> **Task statement**
Set the whole listing down again, word for word, with no pictures.

────

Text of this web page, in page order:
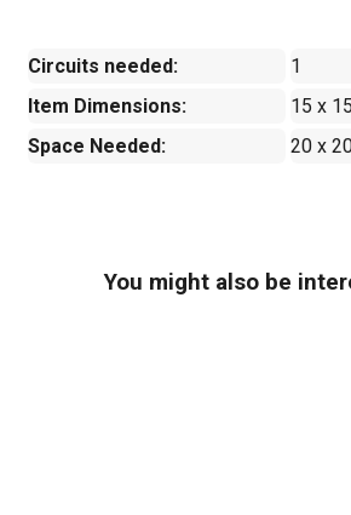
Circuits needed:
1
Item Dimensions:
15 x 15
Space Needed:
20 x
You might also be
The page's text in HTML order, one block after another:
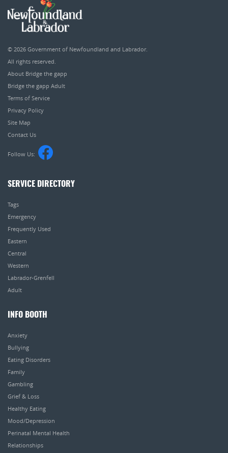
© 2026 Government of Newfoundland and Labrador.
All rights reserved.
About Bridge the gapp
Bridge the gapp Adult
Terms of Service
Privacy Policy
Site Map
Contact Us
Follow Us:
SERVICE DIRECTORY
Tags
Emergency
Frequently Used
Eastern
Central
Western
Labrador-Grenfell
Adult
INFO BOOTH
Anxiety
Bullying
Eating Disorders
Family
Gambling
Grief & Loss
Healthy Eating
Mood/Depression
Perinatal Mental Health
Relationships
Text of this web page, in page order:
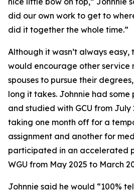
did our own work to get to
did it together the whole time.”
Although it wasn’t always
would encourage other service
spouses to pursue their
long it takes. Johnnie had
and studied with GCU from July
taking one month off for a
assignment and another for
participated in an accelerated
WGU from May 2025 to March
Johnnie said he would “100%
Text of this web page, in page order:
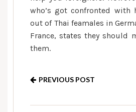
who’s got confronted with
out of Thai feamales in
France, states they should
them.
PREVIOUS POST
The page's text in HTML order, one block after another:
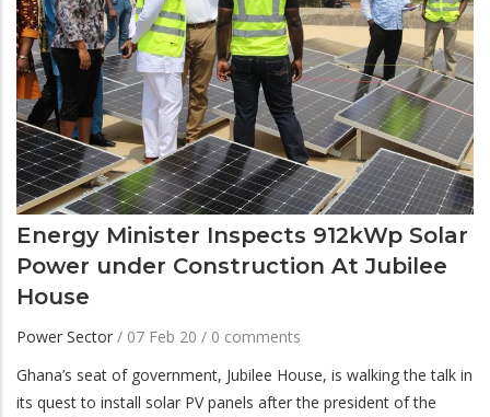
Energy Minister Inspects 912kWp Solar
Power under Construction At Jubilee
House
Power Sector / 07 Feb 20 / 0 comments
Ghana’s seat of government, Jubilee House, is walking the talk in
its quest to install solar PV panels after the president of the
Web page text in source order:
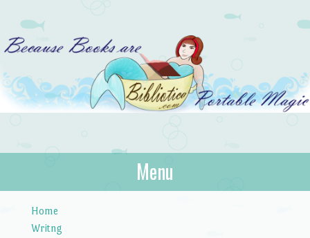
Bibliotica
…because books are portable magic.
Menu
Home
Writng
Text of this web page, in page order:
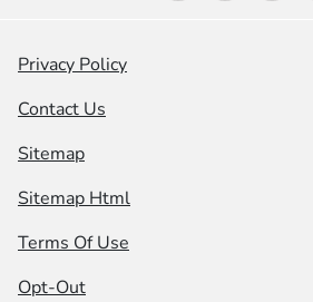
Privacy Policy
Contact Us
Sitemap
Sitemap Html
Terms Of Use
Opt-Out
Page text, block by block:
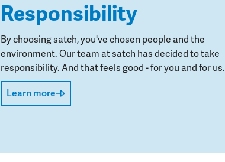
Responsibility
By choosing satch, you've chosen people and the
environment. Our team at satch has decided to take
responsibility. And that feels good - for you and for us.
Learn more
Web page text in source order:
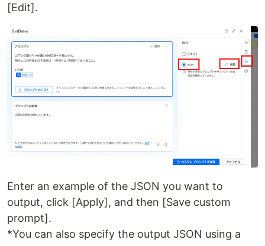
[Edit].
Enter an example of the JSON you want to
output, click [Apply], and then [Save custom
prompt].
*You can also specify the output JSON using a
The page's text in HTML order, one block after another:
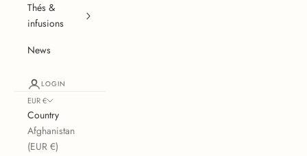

────

> **Solved problem**
Text of this web page, in page order:
Circuits needed:
1
Item Dimensions:
15 x 15
Space Needed:
20 x
You might also be
The page's text in HTML order, one block after another:
© 2026 Government of Newfoundland and Labrador.
All rights reserved.
About Bridge the gapp
Bridge the gapp Adult
Terms of Service
Privacy Policy
Site Map
Contact Us
Follow Us:
SERVICE DIRECTORY
Tags
Emergency
Frequently Used
Eastern
Central
Western
Labrador-Grenfell
Adult
INFO BOOTH
Anxiety
Bullying
Eating Disorders
Family
Gambling
Grief & Loss
Healthy Eating
Mood/Depression
Perinatal Mental Health
Relationships
Text of this web page, in page order:
did our own work to get to
did it together the whole time.”
Although it wasn’t always
would encourage other service
spouses to pursue their
long it takes. Johnnie had
and studied with GCU from July
taking one month off for a
assignment and another for
participated in an accelerated
WGU from May 2025 to March
Johnnie said he would “100%
Text of this web page, in page order:
who’s got confronted with
out of Thai feamales in
France, states they should
them.
PREVIOUS POST
The page's text in HTML order, one block after another:
Energy Minister Inspects 912kWp Solar
Power under Construction At Jubilee
House
Power Sector / 07 Feb 20 / 0 comments
Ghana’s seat of government, Jubilee House, is walking the talk in
its quest to install solar PV panels after the president of the
Web page text in source order:
Bibliotica
…because books are portable magic.
Menu
Home
Writng
Text of this web page, in page order:
Privacy Policy
Contact Us
Sitemap
Sitemap Html
Terms Of Use
Opt-Out
Page text, block by block:
Responsibility
By choosing satch, you've chosen people and the
environment. Our team at satch has decided to take
responsibility. And that feels good - for you and for us.
Learn more
Web page text in source order:
[Edit].
Enter an example of the JSON you want to
output, click [Apply], and then [Save custom
prompt].
*You can also specify the output JSON using a
The page's text in HTML order, one block after another:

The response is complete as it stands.